To let you guys know, I ended getting my (DeWalt) gun rebuilt again and is good as new (It's been good to me for many years and I'm used to it). Another note, it's the model designed for decks/drywall and therefore has the added tourque (otherwise I wouldn't have used it for that application)..


----------



## letgo (Apr 25, 2006)

Use a hilti gun (huge torque w/adjustable clutch)-- the dewalts are great, but if you want one that does decking dewalt makes a 2500 rpm that is best (I believe milwaukee does too) -- Dont use a 4500 rpm for decking-- those are made for drywall with points going into 20-25 guage. I did a bunch of window and door nailers on a job we used dewalts and milwaukee cordless guns -- the dewalt could not drive a 3" tapcon-- but the milwaukee would bury it!! No matter how you dlice it -- dewalt= black and decker-- Spend for quality-- 12 years on a gun -- WOW


----------



## AtlanticWBConst (Mar 29, 2006)

Absolutely LOVE all my Dewalts. 

We have 6 Dewalt Drywall screw guns and 3 drywall routers that just will not die. 

We also have 2 Dewalt Deck/drywall guns.
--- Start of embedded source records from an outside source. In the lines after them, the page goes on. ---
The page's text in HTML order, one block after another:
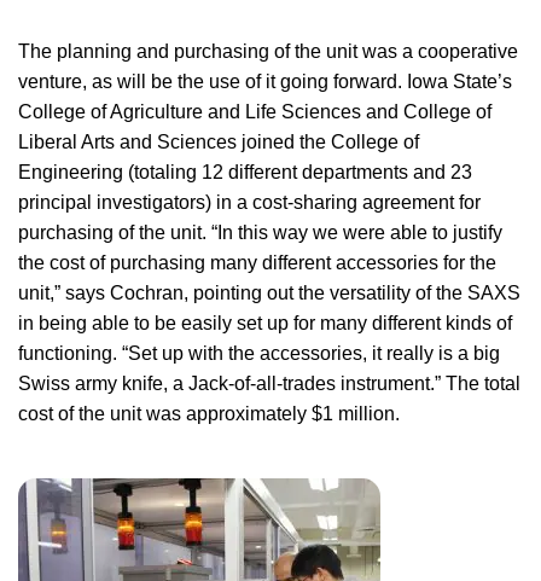
The planning and purchasing of the unit was a cooperative
venture, as will be the use of it going forward. Iowa State’s
College of Agriculture and Life Sciences and College of
Liberal Arts and Sciences joined the College of
Engineering (totaling 12 different departments and 23
principal investigators) in a cost-sharing agreement for
purchasing of the unit. “In this way we were able to justify
the cost of purchasing many different accessories for the
unit,” says Cochran, pointing out the versatility of the SAXS
in being able to be easily set up for many different kinds of
functioning. “Set up with the accessories, it really is a big
Swiss army knife, a Jack-of-all-trades instrument.” The total
cost of the unit was approximately $1 million.
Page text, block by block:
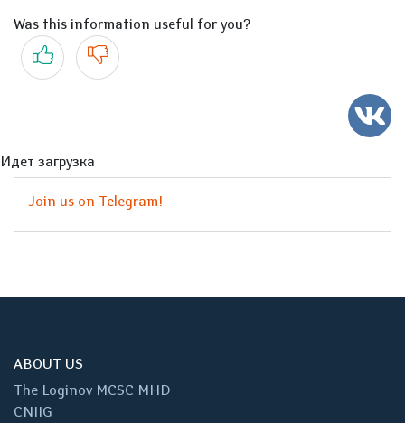
Was this information useful for you?
Yes
Идет загрузка
Join us on Telegram!
ABOUT US
The Loginov MCSC MHD
CNIIG
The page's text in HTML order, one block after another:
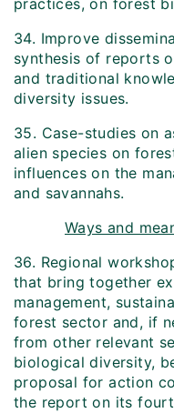
practices, on forest
34. Improve
synthesis of reports
and traditional
diversity issues.
35. Case-studies on
alien species on
influences on the
and savannahs.
Ways and
36. Regional
that bring together
management,
forest sector and, if
from other relevant
biological diversity,
proposal for action
the report on its
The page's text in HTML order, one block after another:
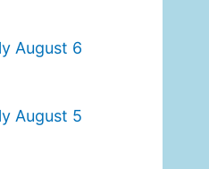
August 6
August 5
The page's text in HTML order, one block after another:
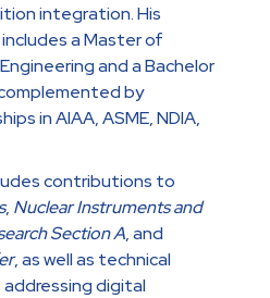
integration. His
a Master of
and a Bachelor
by
in AIAA, ASME, NDIA,
contributions to
, Nuclear Instruments and
Section A, and
, as well as technical
digital
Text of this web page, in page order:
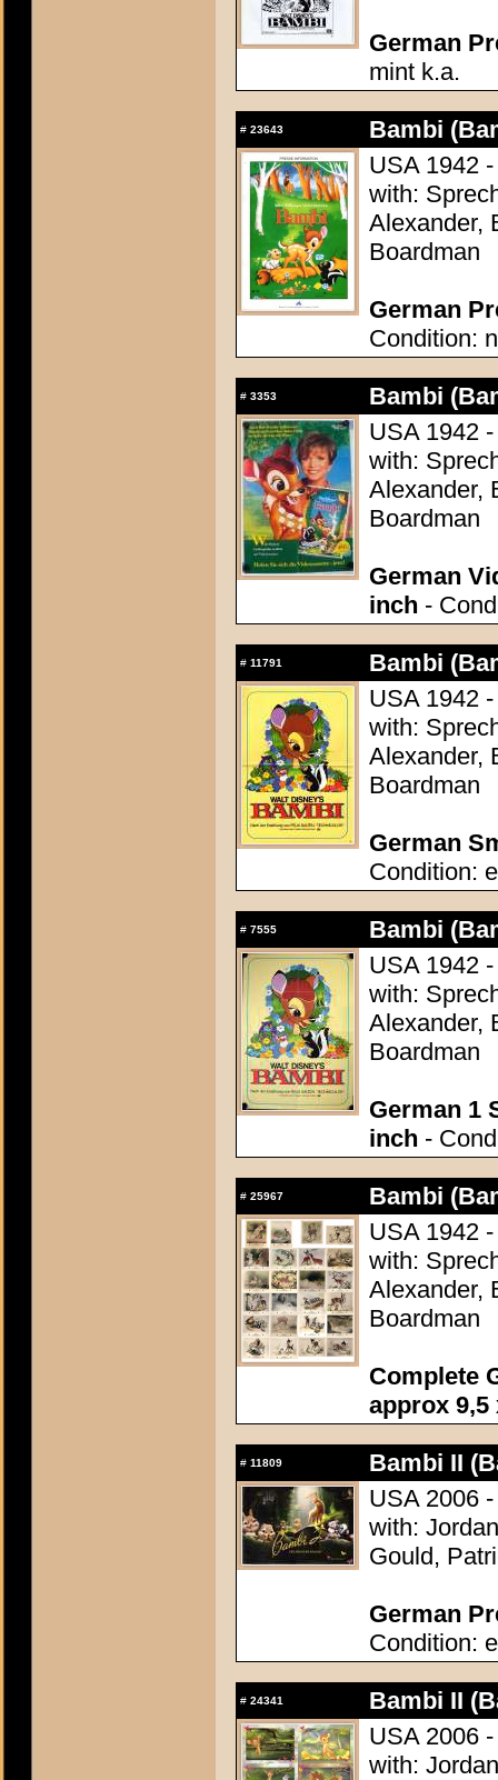
German
mint k.a.
# 23643
Bambi
USA 1942
with:
Alexander,
Boardman
German
Condition:
# 3353
Bambi
USA 1942
with:
Alexander,
Boardman
German
inch -
# 11791
Bambi
USA 1942
with:
Alexander,
Boardman
German
Condition:
# 7555
Bambi
USA 1942
with:
Alexander,
Boardman
German 1
inch -
# 25967
Bambi
USA 1942
with:
Alexander,
Boardman
Complete
approx 9,5
# 11809
Bambi II
USA 2006
with:
Gould,
German
Condition:
# 24341
Bambi II
USA 2006
with:

Sounds like one of the latter models (deck guns) would maybe be better for putting in 3" screws.

I don't necessarily swear by any particular brand, tho, there are some I definitily choose to stay away from. 

I have alot of different brand names that run great, but out of the Dewalt tools (I also have 2 Miter saws and 3 Cordless drills) - I have to say that all have taken a beating and keep running great.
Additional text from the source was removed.